**Work instruction:**
Retype every line from the top of the entries down to the one with "Give the centre", both included, and skip the pictures.

(Records from a dataset)
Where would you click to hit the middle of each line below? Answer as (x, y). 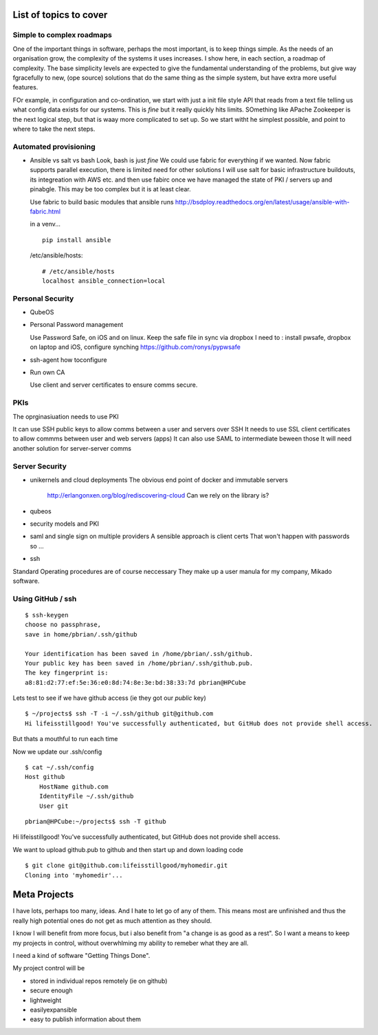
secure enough (51, 990)
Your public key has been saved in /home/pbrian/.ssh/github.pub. (139, 663)
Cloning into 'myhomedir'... (74, 875)
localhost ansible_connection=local (104, 281)
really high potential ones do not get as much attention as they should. (112, 920)
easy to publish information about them (85, 1019)
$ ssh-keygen (47, 615)
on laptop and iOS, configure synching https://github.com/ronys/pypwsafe (135, 347)
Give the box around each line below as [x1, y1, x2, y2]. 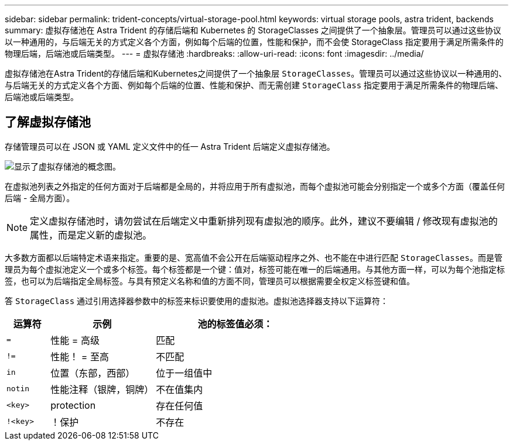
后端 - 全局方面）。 [5, 192, 75, 203]
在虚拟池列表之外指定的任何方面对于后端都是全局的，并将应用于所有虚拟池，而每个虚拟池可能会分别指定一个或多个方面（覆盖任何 [5, 181, 505, 191]
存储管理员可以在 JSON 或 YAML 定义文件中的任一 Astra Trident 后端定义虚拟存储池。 [5, 141, 335, 151]
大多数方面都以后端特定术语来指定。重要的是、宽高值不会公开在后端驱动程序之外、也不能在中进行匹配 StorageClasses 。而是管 [5, 252, 502, 263]
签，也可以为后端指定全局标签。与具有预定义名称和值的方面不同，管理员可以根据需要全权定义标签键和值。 [5, 275, 415, 286]
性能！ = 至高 [50, 350, 109, 363]
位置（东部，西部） [50, 367, 135, 379]
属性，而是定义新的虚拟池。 [30, 229, 152, 241]
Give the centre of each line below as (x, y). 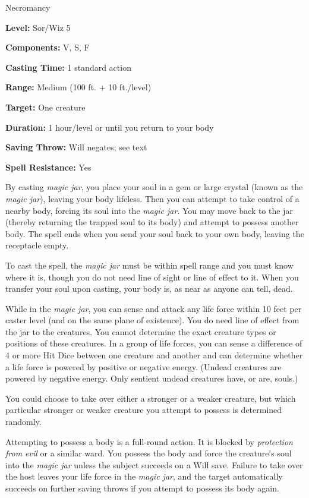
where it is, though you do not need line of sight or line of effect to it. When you (152, 277)
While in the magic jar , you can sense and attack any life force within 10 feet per (154, 308)
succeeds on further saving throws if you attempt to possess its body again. (142, 488)
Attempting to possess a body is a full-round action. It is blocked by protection (149, 441)
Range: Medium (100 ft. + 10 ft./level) (78, 87)
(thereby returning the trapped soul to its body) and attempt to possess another (152, 222)
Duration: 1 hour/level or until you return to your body (110, 127)
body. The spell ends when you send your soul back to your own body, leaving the (155, 233)
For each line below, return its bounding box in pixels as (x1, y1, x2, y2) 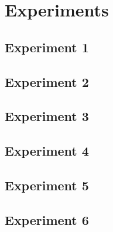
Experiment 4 (5, 142, 89, 160)
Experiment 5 (5, 176, 89, 194)
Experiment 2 (5, 72, 89, 90)
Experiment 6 (5, 210, 89, 228)
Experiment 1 (5, 38, 89, 56)
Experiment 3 (5, 107, 89, 125)
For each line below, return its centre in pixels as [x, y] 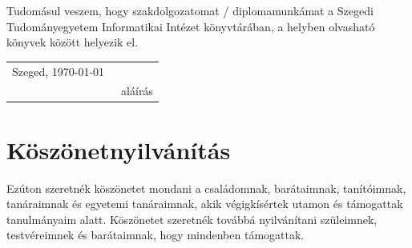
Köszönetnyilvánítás [119, 149]
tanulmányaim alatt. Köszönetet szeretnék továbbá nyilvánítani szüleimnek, [192, 219]
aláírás [137, 91]
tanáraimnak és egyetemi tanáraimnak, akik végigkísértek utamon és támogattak [205, 204]
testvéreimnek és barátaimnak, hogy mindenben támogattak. [156, 235]
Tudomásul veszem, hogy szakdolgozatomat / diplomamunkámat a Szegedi [190, 10]
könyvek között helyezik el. [73, 42]
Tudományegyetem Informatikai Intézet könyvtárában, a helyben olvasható [191, 26]
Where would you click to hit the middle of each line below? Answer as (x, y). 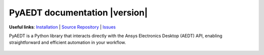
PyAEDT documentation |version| (78, 13)
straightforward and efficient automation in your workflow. (68, 42)
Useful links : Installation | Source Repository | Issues (62, 27)
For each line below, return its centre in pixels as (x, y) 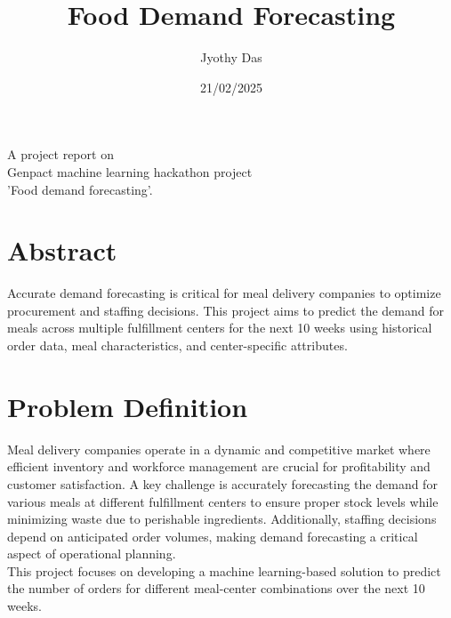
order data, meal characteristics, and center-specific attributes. (177, 345)
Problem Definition (128, 406)
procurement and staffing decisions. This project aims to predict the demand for (225, 310)
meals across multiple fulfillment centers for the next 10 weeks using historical (220, 328)
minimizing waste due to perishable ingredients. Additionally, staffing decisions (222, 519)
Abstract (62, 250)
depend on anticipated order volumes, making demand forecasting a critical (213, 536)
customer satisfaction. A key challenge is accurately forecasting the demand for (222, 483)
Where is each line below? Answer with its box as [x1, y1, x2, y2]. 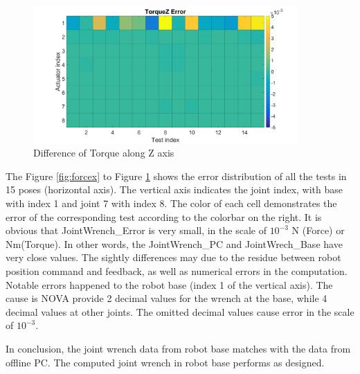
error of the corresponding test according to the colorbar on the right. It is [6, 209, 322, 224]
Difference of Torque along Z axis [33, 145, 174, 160]
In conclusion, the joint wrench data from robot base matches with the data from [6, 341, 351, 355]
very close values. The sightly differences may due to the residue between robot [6, 250, 341, 265]
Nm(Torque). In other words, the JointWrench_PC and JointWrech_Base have [6, 236, 343, 251]
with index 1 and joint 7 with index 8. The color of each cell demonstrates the [6, 195, 337, 210]
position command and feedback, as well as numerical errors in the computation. [6, 263, 348, 278]
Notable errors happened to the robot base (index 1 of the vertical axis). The [6, 277, 333, 292]
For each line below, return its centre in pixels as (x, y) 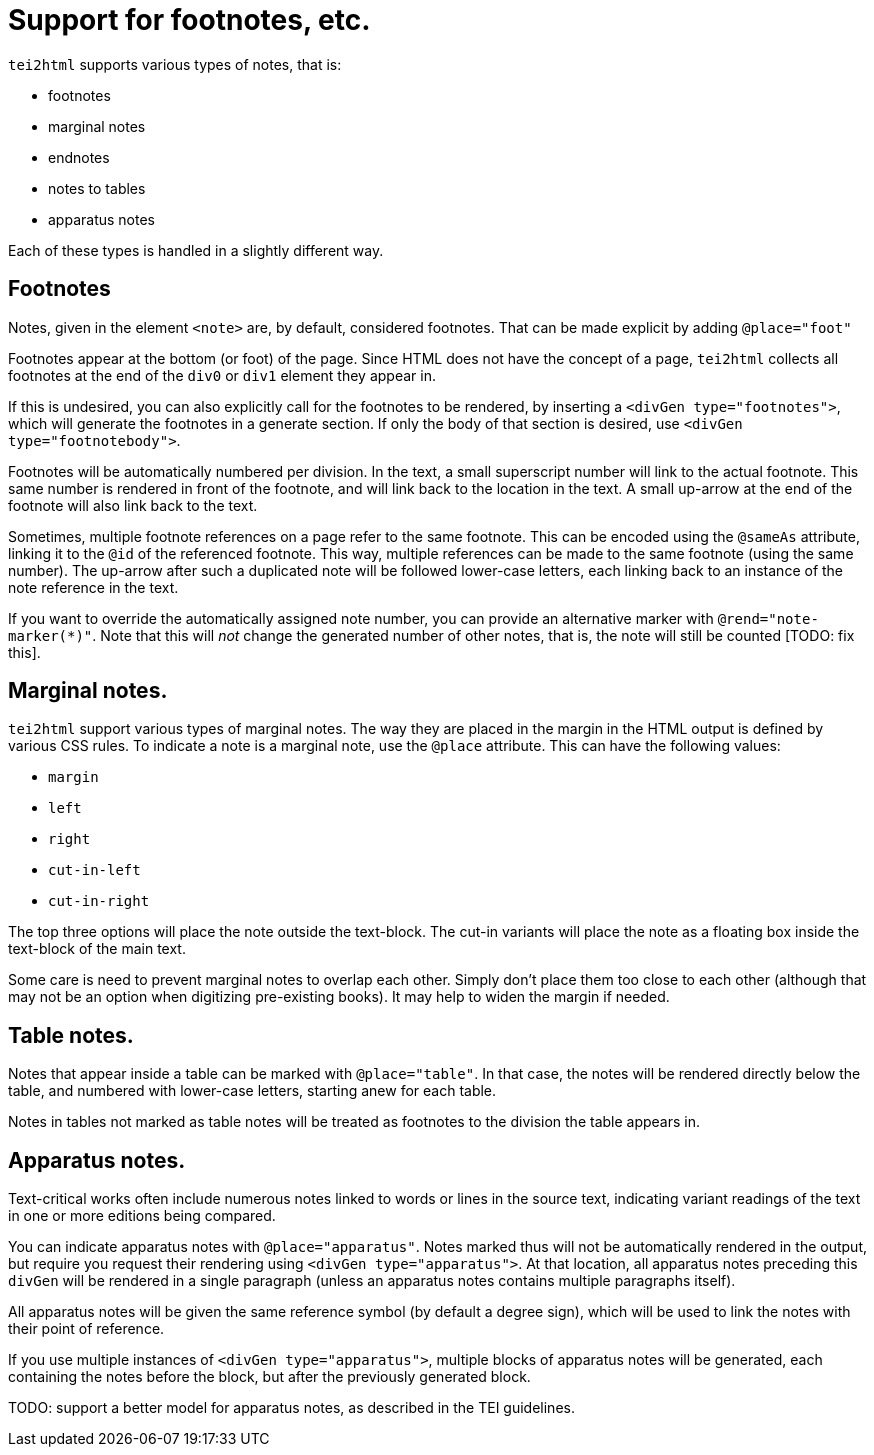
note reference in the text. (93, 587)
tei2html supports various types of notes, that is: (175, 64)
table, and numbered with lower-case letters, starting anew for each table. (252, 1091)
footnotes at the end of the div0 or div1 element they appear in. (222, 375)
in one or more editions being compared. (142, 1216)
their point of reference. (86, 1329)
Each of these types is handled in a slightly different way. (196, 250)
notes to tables (97, 188)
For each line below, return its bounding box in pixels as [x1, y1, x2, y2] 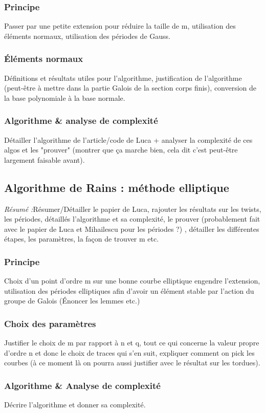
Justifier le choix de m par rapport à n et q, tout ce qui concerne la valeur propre [4, 337, 259, 348]
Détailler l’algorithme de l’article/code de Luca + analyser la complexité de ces [4, 134, 253, 145]
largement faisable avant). [4, 154, 85, 165]
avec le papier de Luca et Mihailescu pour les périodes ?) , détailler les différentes [4, 223, 259, 234]
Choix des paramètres [4, 317, 96, 330]
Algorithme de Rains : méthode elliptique [4, 179, 229, 195]
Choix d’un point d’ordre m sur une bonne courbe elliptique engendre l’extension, [4, 275, 260, 286]
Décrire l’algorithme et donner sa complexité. [4, 399, 146, 410]
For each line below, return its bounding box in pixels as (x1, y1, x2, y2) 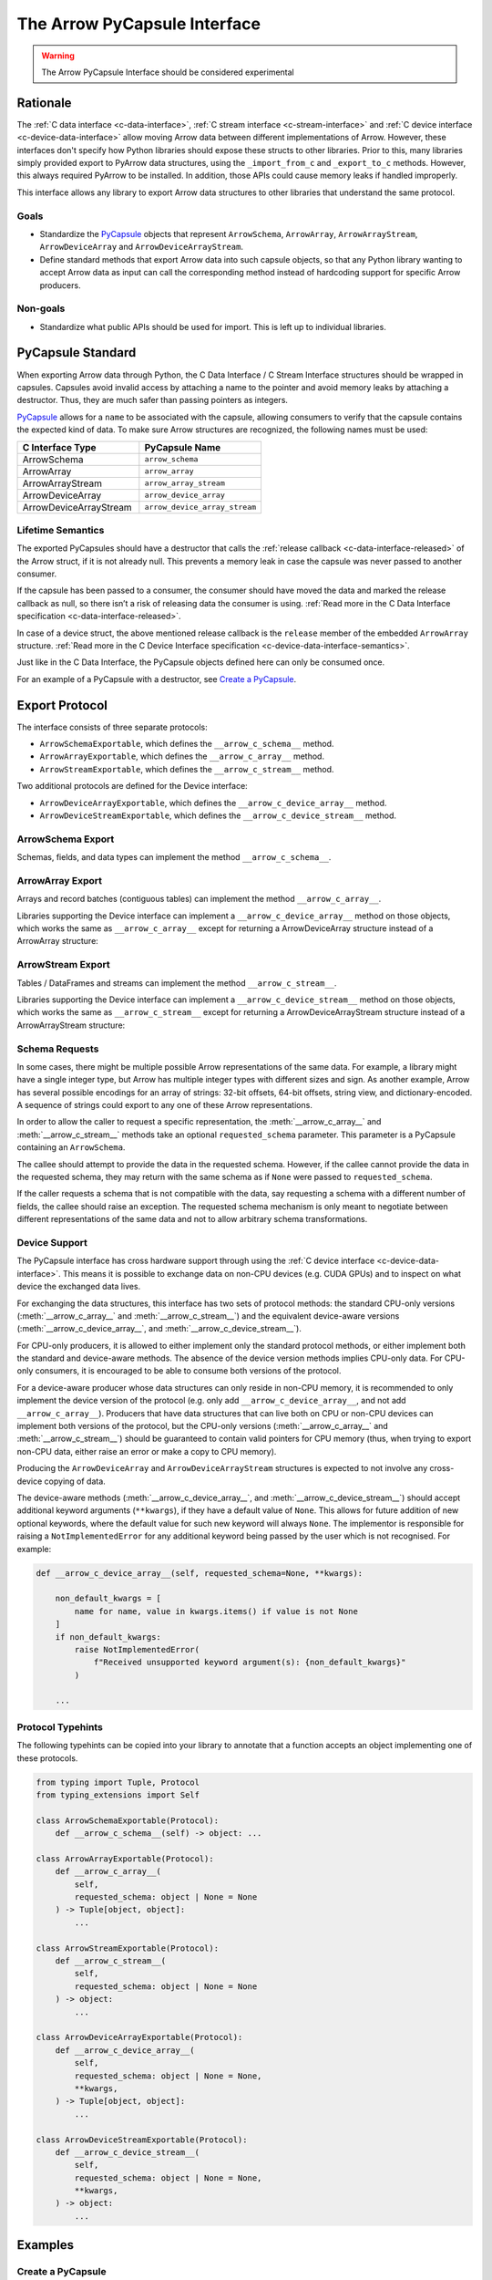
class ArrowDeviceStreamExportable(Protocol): (36, 2134, 248, 2145)
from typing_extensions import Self (36, 1789, 200, 1800)
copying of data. (44, 1476, 107, 1487)
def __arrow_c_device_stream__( (55, 2147, 200, 2157)
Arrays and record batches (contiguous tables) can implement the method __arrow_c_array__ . (16, 894, 382, 905)
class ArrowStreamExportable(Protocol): (36, 1943, 219, 1954)
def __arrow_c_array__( (55, 1866, 161, 1877)
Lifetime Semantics (16, 523, 105, 536)
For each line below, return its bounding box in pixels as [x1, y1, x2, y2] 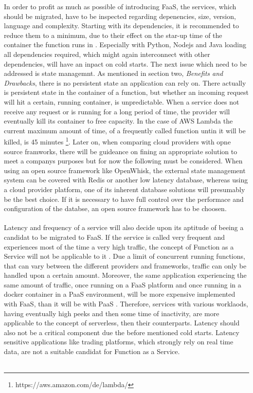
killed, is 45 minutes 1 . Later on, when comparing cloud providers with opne [4, 135, 231, 146]
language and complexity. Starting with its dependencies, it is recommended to [4, 20, 239, 31]
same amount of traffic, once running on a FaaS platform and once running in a [4, 279, 241, 289]
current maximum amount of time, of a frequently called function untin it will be [4, 125, 246, 135]
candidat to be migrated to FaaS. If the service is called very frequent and [4, 232, 225, 242]
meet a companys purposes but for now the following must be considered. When [4, 156, 243, 166]
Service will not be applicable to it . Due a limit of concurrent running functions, [4, 251, 245, 261]
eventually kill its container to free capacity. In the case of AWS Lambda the [4, 116, 233, 126]
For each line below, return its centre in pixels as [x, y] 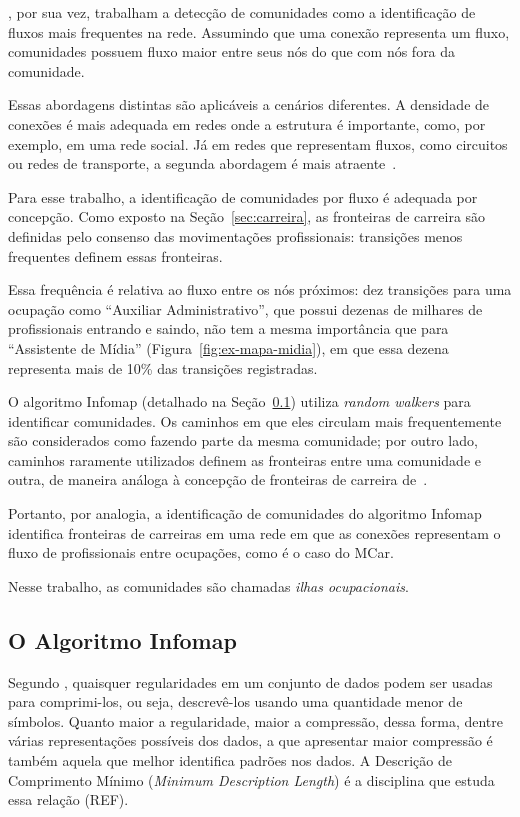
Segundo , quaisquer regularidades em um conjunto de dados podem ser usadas [250, 681]
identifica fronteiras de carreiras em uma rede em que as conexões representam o [254, 532]
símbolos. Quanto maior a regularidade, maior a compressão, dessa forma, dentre [255, 720]
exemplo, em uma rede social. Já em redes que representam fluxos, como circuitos [258, 143]
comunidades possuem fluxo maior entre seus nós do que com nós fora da [232, 51]
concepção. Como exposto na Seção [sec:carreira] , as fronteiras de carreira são [247, 216]
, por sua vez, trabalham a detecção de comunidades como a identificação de [242, 12]
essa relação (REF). [68, 799]
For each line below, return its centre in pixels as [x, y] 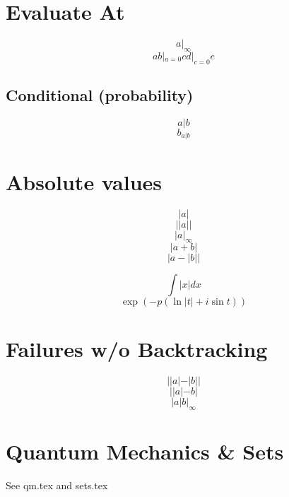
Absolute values [84, 181]
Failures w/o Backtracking [137, 349]
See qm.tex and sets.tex [57, 485]
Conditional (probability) [100, 95]
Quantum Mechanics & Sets [145, 451]
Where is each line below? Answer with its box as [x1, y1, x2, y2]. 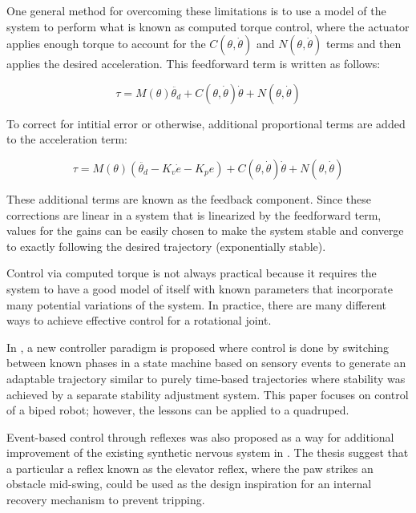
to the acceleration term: [6, 131, 127, 147]
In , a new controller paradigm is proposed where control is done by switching [6, 338, 389, 355]
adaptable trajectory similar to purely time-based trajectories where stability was [6, 370, 406, 386]
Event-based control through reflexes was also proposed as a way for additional [6, 428, 394, 445]
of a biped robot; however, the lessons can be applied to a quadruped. [6, 402, 349, 418]
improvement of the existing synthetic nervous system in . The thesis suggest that [6, 444, 409, 461]
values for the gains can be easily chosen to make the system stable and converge [6, 222, 404, 239]
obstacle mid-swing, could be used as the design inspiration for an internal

**Exercise response:**
Where would you click to hit the middle of each line below? Answer as (x, y). 
secure enough (51, 990)
Your public key has been saved in /home/pbrian/.ssh/github.pub. (139, 663)
Cloning into 'myhomedir'... (74, 875)
localhost ansible_connection=local (104, 281)
really high potential ones do not get as much attention as they should. (112, 920)
easy to publish information about them (85, 1019)
$ ssh-keygen (47, 615)
on laptop and iOS, configure synching https://github.com/ronys/pypwsafe (135, 347)
Give the box around each line below as [x1, y1, x2, y2]. 
后端 - 全局方面）。 [5, 192, 75, 203]
在虚拟池列表之外指定的任何方面对于后端都是全局的，并将应用于所有虚拟池，而每个虚拟池可能会分别指定一个或多个方面（覆盖任何 [5, 181, 505, 191]
存储管理员可以在 JSON 或 YAML 定义文件中的任一 Astra Trident 后端定义虚拟存储池。 [5, 141, 335, 151]
大多数方面都以后端特定术语来指定。重要的是、宽高值不会公开在后端驱动程序之外、也不能在中进行匹配 StorageClasses 。而是管 [5, 252, 502, 263]
签，也可以为后端指定全局标签。与具有预定义名称和值的方面不同，管理员可以根据需要全权定义标签键和值。 [5, 275, 415, 286]
性能！ = 至高 [50, 350, 109, 363]
位置（东部，西部） [50, 367, 135, 379]
属性，而是定义新的虚拟池。 [30, 229, 152, 241]
Give the centre of each line below as (x, y). 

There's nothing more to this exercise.